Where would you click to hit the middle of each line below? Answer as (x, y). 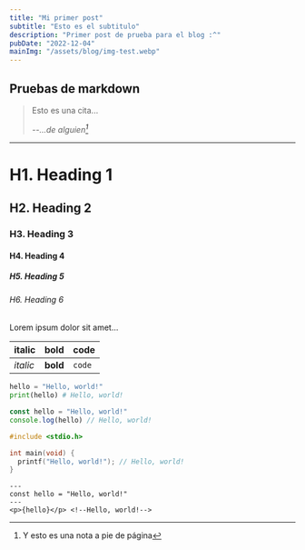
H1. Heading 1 (61, 175)
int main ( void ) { (42, 453)
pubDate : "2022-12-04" (52, 43)
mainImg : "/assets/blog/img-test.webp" (85, 52)
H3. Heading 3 (42, 235)
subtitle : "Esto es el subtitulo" (75, 26)
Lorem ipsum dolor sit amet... (64, 327)
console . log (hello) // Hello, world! (81, 420)
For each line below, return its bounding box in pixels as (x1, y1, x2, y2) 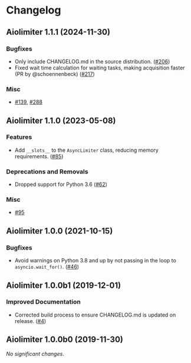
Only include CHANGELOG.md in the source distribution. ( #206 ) (14, 58, 170, 65)
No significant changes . (6, 350, 65, 357)
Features (6, 133, 32, 141)
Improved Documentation (6, 298, 81, 306)
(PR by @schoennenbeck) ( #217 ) (14, 70, 95, 77)
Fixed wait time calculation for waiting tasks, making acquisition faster (14, 64, 185, 71)
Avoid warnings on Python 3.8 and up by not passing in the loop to (14, 257, 177, 264)
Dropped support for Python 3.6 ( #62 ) (14, 181, 108, 188)
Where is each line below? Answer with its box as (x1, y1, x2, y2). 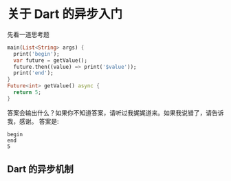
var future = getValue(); (13, 56, 88, 64)
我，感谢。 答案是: (7, 117, 59, 125)
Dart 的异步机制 (7, 163, 74, 175)
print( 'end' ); (13, 70, 54, 76)
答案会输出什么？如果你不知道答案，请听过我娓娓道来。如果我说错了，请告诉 (7, 108, 224, 117)
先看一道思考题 (7, 30, 49, 39)
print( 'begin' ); (13, 50, 60, 57)
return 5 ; (13, 89, 41, 96)
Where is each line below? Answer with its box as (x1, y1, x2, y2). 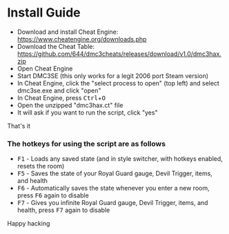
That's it (7, 121, 31, 130)
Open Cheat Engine (17, 64, 73, 72)
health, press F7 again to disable (17, 206, 110, 215)
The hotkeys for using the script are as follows (7, 139, 166, 148)
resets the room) (17, 162, 65, 170)
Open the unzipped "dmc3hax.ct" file (17, 101, 123, 109)
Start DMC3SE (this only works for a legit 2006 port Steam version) (17, 71, 209, 80)
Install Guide (7, 5, 81, 21)
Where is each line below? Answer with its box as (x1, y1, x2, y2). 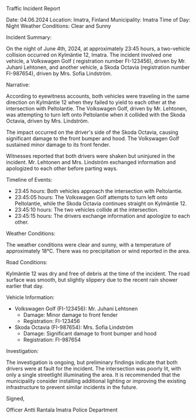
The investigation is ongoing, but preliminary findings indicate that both (6, 359, 178, 366)
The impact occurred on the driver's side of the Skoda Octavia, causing (6, 129, 178, 136)
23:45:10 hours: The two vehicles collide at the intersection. (14, 206, 159, 213)
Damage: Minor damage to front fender (23, 311, 118, 318)
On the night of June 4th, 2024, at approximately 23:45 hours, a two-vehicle (6, 45, 190, 52)
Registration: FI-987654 (23, 336, 81, 343)
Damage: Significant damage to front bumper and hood (23, 330, 157, 337)
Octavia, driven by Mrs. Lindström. (6, 117, 90, 124)
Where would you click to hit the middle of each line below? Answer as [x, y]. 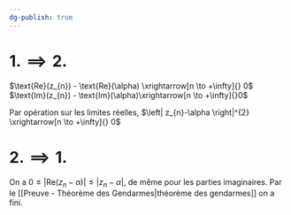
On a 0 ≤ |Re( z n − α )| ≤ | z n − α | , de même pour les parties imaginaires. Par [145, 183]
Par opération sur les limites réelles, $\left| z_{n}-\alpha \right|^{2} [130, 112]
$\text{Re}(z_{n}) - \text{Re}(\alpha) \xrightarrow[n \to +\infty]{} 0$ [131, 86]
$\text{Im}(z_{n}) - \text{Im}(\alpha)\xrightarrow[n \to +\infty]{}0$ [129, 95]
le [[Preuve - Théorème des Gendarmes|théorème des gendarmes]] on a [142, 193]
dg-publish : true [41, 17]
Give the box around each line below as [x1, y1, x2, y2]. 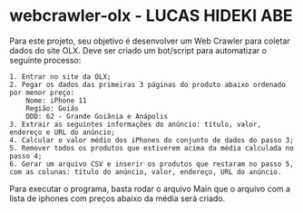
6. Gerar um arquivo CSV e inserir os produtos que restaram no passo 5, [9, 160, 295, 169]
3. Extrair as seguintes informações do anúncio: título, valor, [9, 120, 261, 129]
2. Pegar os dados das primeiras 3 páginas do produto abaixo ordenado [9, 80, 286, 89]
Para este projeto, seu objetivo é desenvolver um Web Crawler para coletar [9, 35, 290, 46]
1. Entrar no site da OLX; [9, 72, 112, 82]
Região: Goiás [25, 103, 79, 113]
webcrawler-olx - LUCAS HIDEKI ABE [9, 5, 293, 26]
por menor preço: [9, 88, 75, 97]
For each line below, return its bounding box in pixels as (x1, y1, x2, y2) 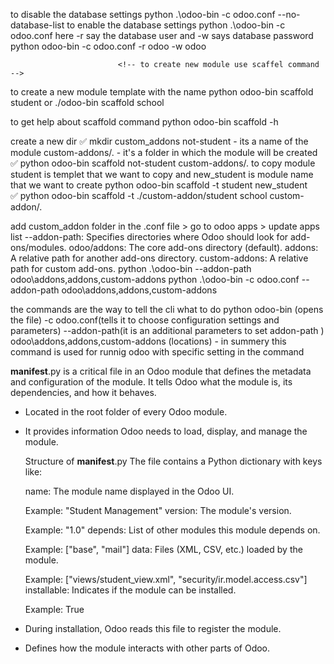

## [PROMPT]
Go through the records and repeat each one exactly, skipping anything that is a picture.

## [REPLY TO THE TASK]
Where would you click to hit the middle of each line below? Answer as (x, y). 
H1. Heading 1 (61, 175)
int main ( void ) { (42, 453)
pubDate : "2022-12-04" (52, 43)
mainImg : "/assets/blog/img-test.webp" (85, 52)
H3. Heading 3 (42, 235)
subtitle : "Esto es el subtitulo" (75, 26)
Lorem ipsum dolor sit amet... (64, 327)
console . log (hello) // Hello, world! (81, 420)
For each line below, return its bounding box in pixels as (x1, y1, x2, y2) 
Only include CHANGELOG.md in the source distribution. ( #206 ) (14, 58, 170, 65)
No significant changes . (6, 350, 65, 357)
Features (6, 133, 32, 141)
Improved Documentation (6, 298, 81, 306)
(PR by @schoennenbeck) ( #217 ) (14, 70, 95, 77)
Fixed wait time calculation for waiting tasks, making acquisition faster (14, 64, 185, 71)
Avoid warnings on Python 3.8 and up by not passing in the loop to (14, 257, 177, 264)
Dropped support for Python 3.6 ( #62 ) (14, 181, 108, 188)
Where is each line below? Answer with its box as (x1, y1, x2, y2). 
var future = getValue(); (13, 56, 88, 64)
我，感谢。 答案是: (7, 117, 59, 125)
Dart 的异步机制 (7, 163, 74, 175)
print( 'end' ); (13, 70, 54, 76)
答案会输出什么？如果你不知道答案，请听过我娓娓道来。如果我说错了，请告诉 (7, 108, 224, 117)
先看一道思考题 (7, 30, 49, 39)
print( 'begin' ); (13, 50, 60, 57)
return 5 ; (13, 89, 41, 96)
Where is each line below? Answer with its box as (x1, y1, x2, y2). 
That's it (7, 121, 31, 130)
Open Cheat Engine (17, 64, 73, 72)
health, press F7 again to disable (17, 206, 110, 215)
The hotkeys for using the script are as follows (7, 139, 166, 148)
resets the room) (17, 162, 65, 170)
Open the unzipped "dmc3hax.ct" file (17, 101, 123, 109)
Start DMC3SE (this only works for a legit 2006 port Steam version) (17, 71, 209, 80)
Install Guide (7, 5, 81, 21)
Where is each line below? Answer with its box as (x1, y1, x2, y2). 
The investigation is ongoing, but preliminary findings indicate that both (6, 359, 178, 366)
The impact occurred on the driver's side of the Skoda Octavia, causing (6, 129, 178, 136)
23:45:10 hours: The two vehicles collide at the intersection. (14, 206, 159, 213)
Damage: Minor damage to front fender (23, 311, 118, 318)
On the night of June 4th, 2024, at approximately 23:45 hours, a two-vehicle (6, 45, 190, 52)
Registration: FI-987654 (23, 336, 81, 343)
Damage: Significant damage to front bumper and hood (23, 330, 157, 337)
Octavia, driven by Mrs. Lindström. (6, 117, 90, 124)
Where would you click to hit the middle of each line below? Answer as [x, y]. 
On a 0 ≤ |Re( z n − α )| ≤ | z n − α | , de même pour les parties imaginaires. Par [145, 183]
Par opération sur les limites réelles, $\left| z_{n}-\alpha \right|^{2} [130, 112]
$\text{Re}(z_{n}) - \text{Re}(\alpha) \xrightarrow[n \to +\infty]{} 0$ [131, 86]
$\text{Im}(z_{n}) - \text{Im}(\alpha)\xrightarrow[n \to +\infty]{}0$ [129, 95]
le [[Preuve - Théorème des Gendarmes|théorème des gendarmes]] on a [142, 193]
dg-publish : true [41, 17]
Give the box around each line below as [x1, y1, x2, y2]. 
6. Gerar um arquivo CSV e inserir os produtos que restaram no passo 5, [9, 160, 295, 169]
3. Extrair as seguintes informações do anúncio: título, valor, [9, 120, 261, 129]
2. Pegar os dados das primeiras 3 páginas do produto abaixo ordenado [9, 80, 286, 89]
Para este projeto, seu objetivo é desenvolver um Web Crawler para coletar [9, 35, 290, 46]
1. Entrar no site da OLX; [9, 72, 112, 82]
Região: Goiás [25, 103, 79, 113]
webcrawler-olx - LUCAS HIDEKI ABE [9, 5, 293, 26]
por menor preço: [9, 88, 75, 97]
For each line below, return its bounding box in pixels as (x1, y1, x2, y2) 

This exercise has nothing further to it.